Monroe's diary, poems to hit print

'Fragments' due in Oct. from French, U.S. publishers

PARIS -- Blonde icon. Sex goddess. Glamour queen. Marilyn Monroe was many things to many people, but one thing she was rarely taken for was a writer.

Now French and American publishers have compiled a collection of previously unseen diary entries, jottings and poems which were inherited by Anna Strasberg, widow of Lee Strasberg, Monroe's friend and acting instructor.

To be published by Editions du Seuil in France and U.S. publishing house Farrar, Straus & Giroux in October, the book -- "Fragments" -- reveals Monroe's intellectual side and her frustration with being cast as a sex object.

At a dinner in late 2008, French publisher Bernard Comment learned of the existence of the collection of writings by Monroe which date from 1943 up until her death in 1962.

The impression given by Monroe's writing, he said, is that of a delicate, introspective person whose train of thought could veer all over the page.

"There is a certain melancholy tone throughout the book, and what is very beautiful in some of the notes is the way you see the association between ideas, even if they are quite scattered all over the page," said Comment, editor at Editions du Seuil.

"They go in all directions and it can be sometimes quite difficult to find order within the fragments," Comment told Reuters in an interview, adding that the writing bordered at times on self-psychoanalysis.

Marilyn Monroe, born Norma Jeane Mortensen, personified 1950s glamour and went through a string of high-profile relationships -- including a marriage to playwright Arthur Miller and rumored affairs with Robert and John F. Kennedy.

Among her best-known movies are "The Seven Year Itch," "Some Like It Hot" and "Gentlemen Prefer Blondes."

The final years of Monroe's life were marred by illness and personal problems.
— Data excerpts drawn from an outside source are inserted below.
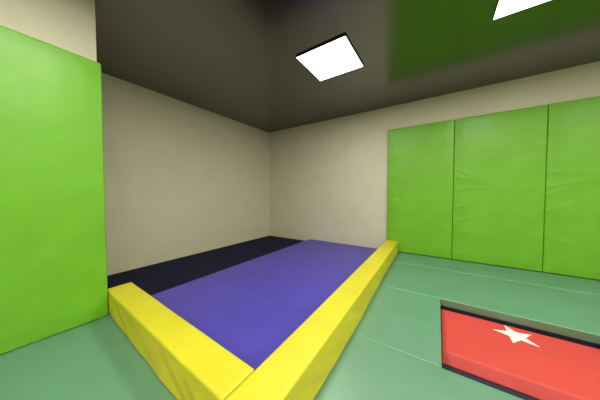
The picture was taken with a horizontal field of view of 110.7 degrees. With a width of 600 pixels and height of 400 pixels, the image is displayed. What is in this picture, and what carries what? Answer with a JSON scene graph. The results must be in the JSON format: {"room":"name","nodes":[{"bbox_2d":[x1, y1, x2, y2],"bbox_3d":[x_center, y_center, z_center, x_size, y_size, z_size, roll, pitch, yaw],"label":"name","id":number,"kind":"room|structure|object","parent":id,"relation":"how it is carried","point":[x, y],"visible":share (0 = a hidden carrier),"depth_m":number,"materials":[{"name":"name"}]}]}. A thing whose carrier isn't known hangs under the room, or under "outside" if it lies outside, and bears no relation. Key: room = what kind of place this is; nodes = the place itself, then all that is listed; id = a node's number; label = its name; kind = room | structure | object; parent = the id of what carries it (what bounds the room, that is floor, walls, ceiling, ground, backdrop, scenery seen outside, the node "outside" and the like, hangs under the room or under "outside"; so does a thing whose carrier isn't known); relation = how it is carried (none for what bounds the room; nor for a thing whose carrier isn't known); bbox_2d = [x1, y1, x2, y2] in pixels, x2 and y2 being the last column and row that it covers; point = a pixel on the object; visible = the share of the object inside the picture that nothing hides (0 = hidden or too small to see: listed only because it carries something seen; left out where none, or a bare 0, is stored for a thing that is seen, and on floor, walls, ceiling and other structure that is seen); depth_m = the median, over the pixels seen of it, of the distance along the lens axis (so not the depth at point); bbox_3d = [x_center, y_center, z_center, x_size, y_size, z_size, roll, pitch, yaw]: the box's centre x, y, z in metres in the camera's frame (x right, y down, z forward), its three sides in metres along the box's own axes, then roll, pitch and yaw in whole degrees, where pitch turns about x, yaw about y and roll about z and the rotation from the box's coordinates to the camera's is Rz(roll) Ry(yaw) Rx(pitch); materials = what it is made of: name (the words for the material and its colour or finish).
{"room":"indoor trampoline park","nodes":[
{"label":"indoor trampoline park","id":0,"kind":"room"},
{"bbox_2d":[0,0,96,61],"bbox_3d":[-3.565,-0.241,0.162,1.326,2.728,4.730,1,2,34],"label":"wall partition","id":1,"kind":"structure","parent":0,"point":[69,25],"depth_m":1.55,"materials":[{"name":"paint"}]},
{"bbox_2d":[0,25,107,354],"bbox_3d":[-1.943,-0.057,1.353,0.055,2.140,1.000,1,2,34],"label":"pad","id":2,"kind":"object","parent":1,"relation":"attached to","point":[53,255],"visible":1,"depth_m":1.50,"materials":[{"name":"plastic"}]},
{"bbox_2d":[101,72,269,275],"bbox_3d":[-3.160,-0.135,2.060,0.100,3.055,8.332,1,2,34],"label":"wall","id":3,"kind":"structure","parent":0,"point":[182,179],"depth_m":3.50,"materials":[{"name":"paint"}]},
{"bbox_2d":[226,240,397,399],"bbox_3d":[0.734,0.883,2.284,0.228,0.202,3.579,1,2,33],"label":"barrier","id":4,"kind":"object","parent":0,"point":[298,368],"depth_m":1.22,"materials":[{"name":"yellow plastic"}]},
{"bbox_2d":[94,0,599,132],"bbox_3d":[-0.070,-1.649,-0.044,7.524,0.100,8.532,1,2,34],"label":"ceiling","id":5,"kind":"structure","parent":0,"point":[236,60],"depth_m":2.29,"materials":[{"name":"grey paint"}]},
{"bbox_2d":[296,34,363,80],"bbox_3d":[0.371,-1.667,2.493,0.606,0.018,0.606,1,2,34],"label":"recessed light","id":6,"kind":"object","parent":5,"relation":"in","point":[337,56],"visible":1,"depth_m":2.43,"materials":[{"name":"white plastic"}]},
{"bbox_2d":[492,0,550,20],"bbox_3d":[1.842,-1.636,1.473,0.606,0.018,0.606,1,2,34],"label":"recessed light","id":7,"kind":"object","parent":5,"relation":"in","point":[504,7],"visible":1,"depth_m":1.75,"materials":[{"name":"white plastic"}]},
{"bbox_2d":[269,61,599,280],"bbox_3d":[2.266,-0.179,3.512,7.524,3.055,0.100,1,2,34],"label":"wall","id":8,"kind":"structure","parent":0,"point":[328,179],"depth_m":4.18,"materials":[{"name":"paint"}]},
{"bbox_2d":[387,119,454,258],"bbox_3d":[2.030,-0.168,3.575,0.981,2.226,0.054,1,2,34],"label":"pad","id":9,"kind":"object","parent":8,"relation":"attached to","point":[420,157],"visible":0.95,"depth_m":3.52,"materials":[{"name":"plastic"}]},
{"bbox_2d":[452,105,547,271],"bbox_3d":[2.850,-0.151,3.029,0.981,2.226,0.055,1,2,34],"label":"pad","id":10,"kind":"object","parent":8,"relation":"attached to","point":[500,157],"visible":1,"depth_m":2.98,"materials":[{"name":"plastic"}]},
{"bbox_2d":[542,96,599,279],"bbox_3d":[3.670,-0.135,2.483,0.981,2.227,0.055,1,2,34],"label":"pad","id":11,"kind":"object","parent":8,"relation":"attached to","point":[571,236],"visible":1,"depth_m":2.61,"materials":[{"name":"plastic"}]},
{"bbox_2d":[440,305,599,399],"bbox_3d":[-0.070,1.169,0.042,7.524,0.084,8.532,1,2,34],"label":"floor","id":12,"kind":"structure","parent":0,"point":[446,367],"depth_m":1.59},
{"bbox_2d":[0,314,177,399],"bbox_3d":[-1.224,1.063,0.905,1.775,0.074,1.055,1,2,34],"label":"floor mat","id":13,"kind":"object","parent":12,"relation":"on","point":[93,360],"visible":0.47,"depth_m":1.25,"materials":[{"name":"green plastic"}]},
{"bbox_2d":[108,282,253,399],"bbox_3d":[-0.988,0.909,1.425,1.737,0.201,0.218,1,2,35],"label":"barrier","id":14,"kind":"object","parent":13,"relation":"on","point":[191,365],"depth_m":1.18,"materials":[{"name":"yellow plastic"}]},
{"bbox_2d":[107,236,303,313],"bbox_3d":[-0.516,1.022,3.207,3.058,0.016,3.543,1,2,34],"label":"floor mat","id":15,"kind":"object","parent":12,"relation":"on","point":[153,279],"visible":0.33,"depth_m":3.21,"materials":[{"name":"black plastic"}]},
{"bbox_2d":[151,276,310,370],"bbox_3d":[-0.692,1.027,1.809,1.811,0.054,0.892,1,2,34],"label":"floor mat","id":16,"kind":"object","parent":15,"relation":"on","point":[251,326],"visible":0.5,"depth_m":1.78,"materials":[{"name":"purple plastic"}]},
{"bbox_2d":[208,256,349,314],"bbox_3d":[-0.164,1.003,2.601,1.811,0.054,1.010,1,2,34],"label":"floor mat","id":17,"kind":"object","parent":15,"relation":"on","point":[303,288],"visible":0.57,"depth_m":2.52,"materials":[{"name":"purple plastic"}]},
{"bbox_2d":[264,239,376,275],"bbox_3d":[0.552,0.970,3.676,1.811,0.055,1.572,1,2,34],"label":"floor mat","id":18,"kind":"object","parent":15,"relation":"on","point":[345,259],"visible":0.57,"depth_m":3.54,"materials":[{"name":"purple plastic"}]},
{"bbox_2d":[353,285,441,367],"bbox_3d":[0.868,1.034,1.853,0.647,0.074,0.995,1,2,34],"label":"floor mat","id":19,"kind":"object","parent":12,"relation":"on","point":[406,322],"visible":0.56,"depth_m":1.69,"materials":[{"name":"green plastic"}]},
{"bbox_2d":[313,334,522,399],"bbox_3d":[0.885,1.071,0.649,2.010,0.073,0.990,1,2,34],"label":"floor mat","id":20,"kind":"object","parent":12,"relation":"on","point":[365,369],"visible":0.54,"depth_m":1.17,"materials":[{"name":"green plastic"}]},
{"bbox_2d":[379,261,599,344],"bbox_3d":[2.070,1.022,2.249,2.210,0.074,0.994,1,2,34],"label":"floor mat","id":21,"kind":"object","parent":12,"relation":"on","point":[572,314],"visible":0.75,"depth_m":2.07,"materials":[{"name":"green plastic"}]},
{"bbox_2d":[393,252,599,295],"bbox_3d":[2.510,1.002,2.908,2.210,0.074,0.590,1,2,34],"label":"floor mat","id":22,"kind":"object","parent":12,"relation":"on","point":[588,286],"visible":0.76,"depth_m":2.74,"materials":[{"name":"green plastic"}]},
{"bbox_2d":[441,309,599,399],"bbox_3d":[1.621,1.130,1.494,0.998,0.073,0.702,1,2,34],"label":"floor mat","id":23,"kind":"object","parent":12,"relation":"on","point":[538,366],"visible":0.94,"depth_m":1.44,"materials":[{"name":"red plastic"}]}
]}
The circumstances of her death, at 36, are still the subject of speculation.

It was often in the wake of an emotional event, or when faced with a dilemma, that Monroe put pen to paper, Comment said.

"I think that not only did she enjoy, but she also felt the need (to write), to sort out her life and try to put down the extremely acute feelings that she could have in reaction to certain situations," he said.

The book puts each piece of writing into chronological order, accompanied by a series of photos of the iconic actress. Some of the jottings date from as early as 1943 but most of which were written between 1951 to 1962.

While Monroe's writings shed no light on ongoing mysteries -- such as the assassination of John F. Kennedy, for example -- they do reveal Monroe's misgivings about taking on acting roles which consistently cast her as the "dumb blonde," Comment said.

"(Her writing) helps to illuminate her character and gives her an intellectual and literary substance that many people did not suspect."